## REQUIREMENT
Please output exactly the run of lines that starts at the line with "There are no reviews yet." and ends at the last line of the records below.

Dataset entries

***

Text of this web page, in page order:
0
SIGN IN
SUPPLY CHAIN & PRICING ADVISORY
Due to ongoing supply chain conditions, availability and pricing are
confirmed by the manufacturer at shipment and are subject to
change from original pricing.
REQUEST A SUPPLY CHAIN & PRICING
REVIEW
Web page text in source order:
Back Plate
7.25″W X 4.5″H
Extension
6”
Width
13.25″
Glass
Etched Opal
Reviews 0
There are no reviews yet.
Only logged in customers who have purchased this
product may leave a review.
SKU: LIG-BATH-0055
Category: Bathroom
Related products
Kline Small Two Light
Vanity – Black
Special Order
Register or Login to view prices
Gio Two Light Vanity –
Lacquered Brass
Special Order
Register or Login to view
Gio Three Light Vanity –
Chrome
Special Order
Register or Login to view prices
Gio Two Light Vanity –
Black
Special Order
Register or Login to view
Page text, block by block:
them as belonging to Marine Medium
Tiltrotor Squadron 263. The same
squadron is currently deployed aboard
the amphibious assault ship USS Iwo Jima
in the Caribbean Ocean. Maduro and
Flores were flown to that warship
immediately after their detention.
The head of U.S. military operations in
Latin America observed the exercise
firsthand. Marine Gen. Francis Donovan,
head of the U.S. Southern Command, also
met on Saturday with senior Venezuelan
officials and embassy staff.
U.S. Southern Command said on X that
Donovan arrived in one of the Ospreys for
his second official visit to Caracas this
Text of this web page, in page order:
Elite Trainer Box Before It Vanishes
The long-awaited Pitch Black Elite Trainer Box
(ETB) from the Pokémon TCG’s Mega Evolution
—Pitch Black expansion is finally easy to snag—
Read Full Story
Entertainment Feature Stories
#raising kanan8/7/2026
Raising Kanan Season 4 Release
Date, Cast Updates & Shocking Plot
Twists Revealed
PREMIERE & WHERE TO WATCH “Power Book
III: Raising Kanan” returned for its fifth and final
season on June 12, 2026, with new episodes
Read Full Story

***

## TASK SOLUTION
There are no reviews yet.
Only logged in customers who have purchased this
product may leave a review.
SKU: LIG-BATH-0055
Category: Bathroom
Related products
Kline Small Two Light
Vanity – Black
Special Order
Register or Login to view prices
Gio Two Light Vanity –
Lacquered Brass
Special Order
Register or Login to view
Gio Three Light Vanity –
Chrome
Special Order
Register or Login to view prices
Gio Two Light Vanity –
Black
Special Order
Register or Login to view
Page text, block by block:
them as belonging to Marine Medium
Tiltrotor Squadron 263. The same
squadron is currently deployed aboard
the amphibious assault ship USS Iwo Jima
in the Caribbean Ocean. Maduro and
Flores were flown to that warship
immediately after their detention.
The head of U.S. military operations in
Latin America observed the exercise
firsthand. Marine Gen. Francis Donovan,
head of the U.S. Southern Command, also
met on Saturday with senior Venezuelan
officials and embassy staff.
U.S. Southern Command said on X that
Donovan arrived in one of the Ospreys for
his second official visit to Caracas this
Text of this web page, in page order:
Elite Trainer Box Before It Vanishes
The long-awaited Pitch Black Elite Trainer Box
(ETB) from the Pokémon TCG’s Mega Evolution
—Pitch Black expansion is finally easy to snag—
Read Full Story
Entertainment Feature Stories
#raising kanan8/7/2026
Raising Kanan Season 4 Release
Date, Cast Updates & Shocking Plot
Twists Revealed
PREMIERE & WHERE TO WATCH “Power Book
III: Raising Kanan” returned for its fifth and final
season on June 12, 2026, with new episodes
Read Full Story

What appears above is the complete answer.